On 10 August 2006, sobá was registered with the National Institute of Historic and Artistic Heritage as an Intangible Cultural Property (Bem Cultural de Natureza Imaterial) of Campo Grande by Municipal Degree n° 9.685 of 18 July 2006. A contest started on 21 October 2017 to determine the representative dish (prato típico) of Campo Grande presented residents with the choice between arroz carreteiro, espetinhos, and sobá. After the voting period closed on 21 January 2018, sobá won by winning 41% of the over 15,000 votes. Arroz carreteiro and espetinhos came in at 27% and 32% of the vote, respectively. On 7 August 2018, the owners of 70 Campo Grande sobá restaurants met with Campo Grande officials to officially determine a recipe for sobá. At this meeting, they also discussed the possibility of creating an official seal that restaurants could display to show that they serve the official sobá recipe.
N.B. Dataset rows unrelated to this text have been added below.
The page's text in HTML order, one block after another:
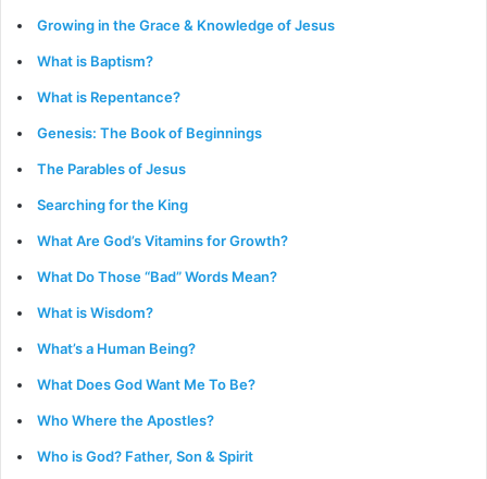
Growing in the Grace & Knowledge of Jesus
What is Baptism?
What is Repentance?
Genesis: The Book of Beginnings
The Parables of Jesus
Searching for the King
What Are God’s Vitamins for Growth?
What Do Those “Bad” Words Mean?
What is Wisdom?
What’s a Human Being?
What Does God Want Me To Be?
Who Where the Apostles?
Who is God? Father, Son & Spirit
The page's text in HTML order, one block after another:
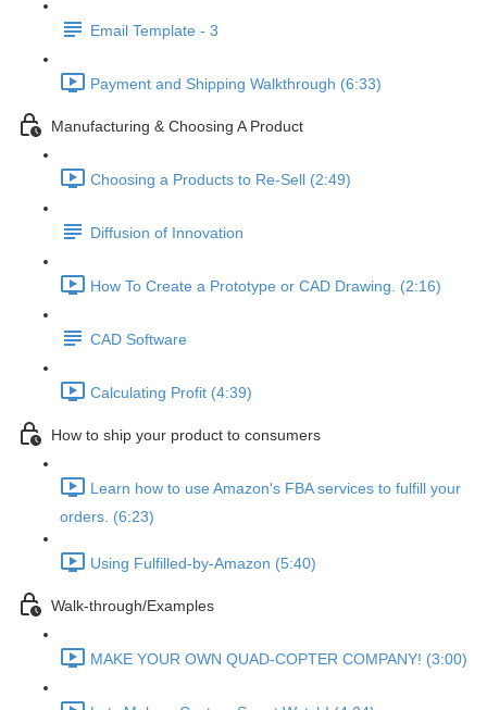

The first Sobá Festival (Festival do Sobá) was held in Campo Grande in 2010. The event is held annually in August in the Central Fair of Campo Grande. The festival has events like live music, dancing, and workshops to show the cultural wealth that Japanese, indigenous, gaucho and Center-West Brazilians have contributed to Campo Grande.The festival is a popular attraction in the city and drives domestic tourism. The Government of Mato Grosso do Sul estimated that the 2023 festival would be attended by 100,000 people over the five days of the festival.

In 2018, a news segment on the Japanese Ryukyu Broadcasting Corporation compared the differences between the traditional Okinawan soba and the sobá from Mato Grosso do Sul.